I had no easy answer and kept mum. Gokul continued to pace and sob, his large body swaying with unstudied gait.

“I called Shankar in Hong Kong, he told me to be patient. Patience my foot, he knew and sort of didn’t mind her having some fun with the young stud… It was so shameful to face the taunts from our people; I stopped socializing and locked myself in my hole with bottles for company…. She came back after few days with that scoundrel. I didn’t phone Shankar and kept aloof. …. When he returned, there was an ugly fight. She packed and went away…”

“He closed the restaurant next day on pretext of repair and renovations… Shankar still waited for her to have enough of fun and return.” Gokul suddenly stopped pacing and sprawled on the Victorian settee with a loud thud. He asked me to fill his glass and drank silently as I waited.

“Then one day she asked for help. Our foolish friend went running to console that unfaithful woman.

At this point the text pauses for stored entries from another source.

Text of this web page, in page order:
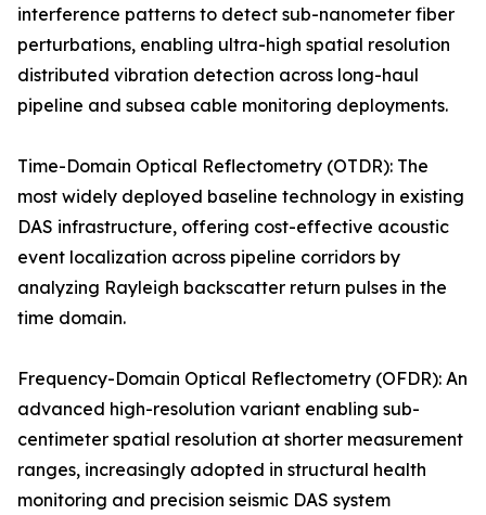
interference patterns to detect sub-nanometer fiber
perturbations, enabling ultra-high spatial resolution
distributed vibration detection across long-haul
pipeline and subsea cable monitoring deployments.
Time-Domain Optical Reflectometry (OTDR): The
most widely deployed baseline technology in existing
DAS infrastructure, offering cost-effective acoustic
event localization across pipeline corridors by
analyzing Rayleigh backscatter return pulses in the
time domain.
Frequency-Domain Optical Reflectometry (OFDR): An
advanced high-resolution variant enabling sub-
centimeter spatial resolution at shorter measurement
ranges, increasingly adopted in structural health
monitoring and precision seismic DAS system

Alison kept in touch with Shankar, wrote letters about the blackmails, demand for more money, threats and increasing violent beatings from Ali. She continued to wait for Ali to come to senses and be normal.”

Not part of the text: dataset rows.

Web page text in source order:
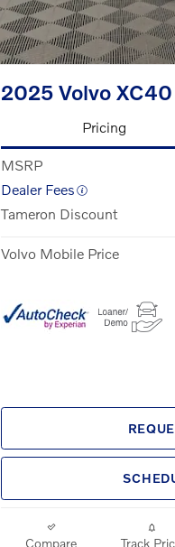
2025 Volvo
Pricing
MSRP
Dealer Fees
Tameron Discount
Volvo Mobile Price
Compare Track
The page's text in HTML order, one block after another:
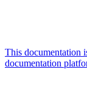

“She didn’t or perhaps could not return yet pleaded with Shankar not to contact the police.”

“But did she come back?” I asked without thinking and immediately dreaded a sharp and painful reaction. But his reply was calm.

“No…never…” Gokul said ominously looking out through the large window glass with streams of raindrops racing down.

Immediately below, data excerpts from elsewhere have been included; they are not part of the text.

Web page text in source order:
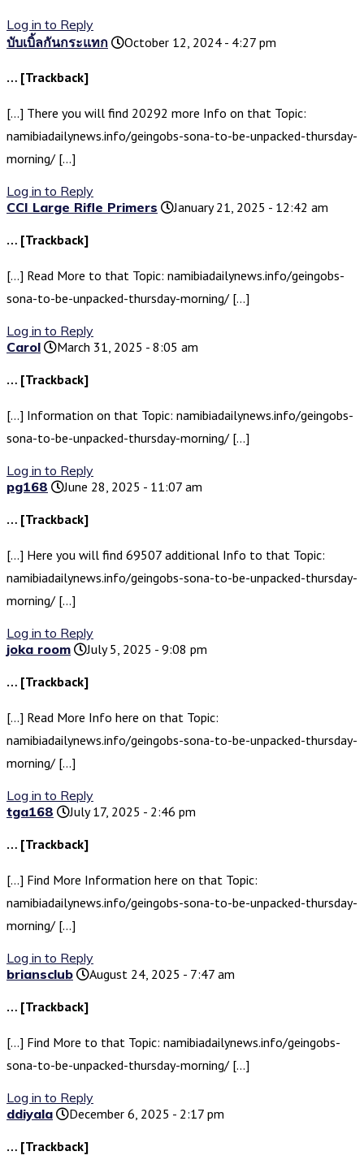
Log in to Reply
บับเบิ้ลกันกระแทก
October 12, 2024 - 4:27 pm
… [Trackback]
[…] There you will find 20292 more Info on that Topic:
namibiadailynews.info/geingobs-sona-to-be-unpacked-thursday-
morning/ […]
Log in to Reply
CCI Large Rifle Primers
January 21, 2025 - 12:42 am
… [Trackback]
[…] Read More to that Topic: namibiadailynews.info/geingobs-
sona-to-be-unpacked-thursday-morning/ […]
Log in to Reply
Carol
March 31, 2025 - 8:05 am
… [Trackback]
[…] Information on that Topic: namibiadailynews.info/geingobs-
sona-to-be-unpacked-thursday-morning/ […]
Log in to Reply
pg168
June 28, 2025 - 11:07 am
… [Trackback]
[…] Here you will find 69507 additional Info to that Topic:
namibiadailynews.info/geingobs-sona-to-be-unpacked-thursday-
morning/ […]
Log in to Reply
joka room
July 5, 2025 - 9:08 pm
… [Trackback]
[…] Read More Info here on that Topic:
namibiadailynews.info/geingobs-sona-to-be-unpacked-thursday-
morning/ […]
Log in to Reply
tga168
July 17, 2025 - 2:46 pm
… [Trackback]
[…] Find More Information here on that Topic:
namibiadailynews.info/geingobs-sona-to-be-unpacked-thursday-
morning/ […]
Log in to Reply
briansclub
August 24, 2025 - 7:47 am
… [Trackback]
[…] Find More to that Topic: namibiadailynews.info/geingobs-
sona-to-be-unpacked-thursday-morning/ […]
Log in to Reply
ddiyala
December 6, 2025 - 2:17 pm
… [Trackback]

“She was found clubbed to death in the car and her diamonds missing along with cash she had drawn from the bank.”

I was stunned at revelation of Alison’s brutal death.

“It was skillfully made to look like a case of violent robbery. And a sad sobbing Ali garnered TV generated public sympathy, but not for long. Shankar called the police and gave them her letters.”

“The scoundrel was sent for a life term in Jail. But he threatened to take revenge one day.” Gokul slapped himself hard few times, as I looked on, unable to react.

“Shankar’s only son from first wife, Vishnu visited his lonely and grieving father. He was very bright like him and was studying in US. He rarely visited us before, due to that foul woman.”

Gokul turned silent for a long time, turned his increasingly tears swelled eyes away from me and ultimately mumbled softly with great effort.

“One morning I had a huge hangover and…. couldn’t get up to sit at the store down stairs…..Oh Krishna… I still repent my stupid chronic drinking and allowing Vishnu to take my place. Oh my god why did I do that... why I was so foolish…. forgive me Vishnu?”

Gokul tried to wipe streams of tears from his sad face and in almost crying voice, he continued, punctuated with loud hiccups.

“I faintly heard people banging my door…. somehow wobbling down to the shop… That son of bitch Ali laughing… holding a gun …mouthing obscenities, asking about Shankar…the lifeless body of Vishnu… blood oozing from his head...Police arrived…warned and aimed guns at the madman...Ali raised the gun at police…One gunshot and that motherfucker slumped…. Only if I had not been so drunk… Vishnu would be alive…why did he have to die? Everyone knows he died because of me…I killed him…Oh Krishna…forgive me…”

He slumped down on the floor with streams of tears flooding his contorted face.

“This is our sordid past …that is what you were so hungry to dig up…weren’t you? You fucking pain digger...go away…now…don’t ever show your face again…go…write a story or make a film…get out…. you sleazy bastard… ”

Gokul started to weep loudly, rolling on floor, howling like a small child, beating his chest hard.

It was a long time before his weeping slowed down. I felt frozen, immobile and unable to comfort him in any way. The words seemed to have lost any meaning. A thick cloud of painful gloom had enveloped me completely in the heart wrenching tragedy of my hosts.

I suddenly become aware and was drawn to muted hiccups and sobbing from the other room.

KB was sitting on a lone chair looking at a large portrait with profound sense of loss and weeping as if trying hard to clean his wounded soul. The handsome man in the portrait had an uncanny resemblance to the weeping Shankar.

I stood speechless with a lump in throat and an increasingly blurred vision. 

Madhav Singh asserts his moral right as writer of this fictional story.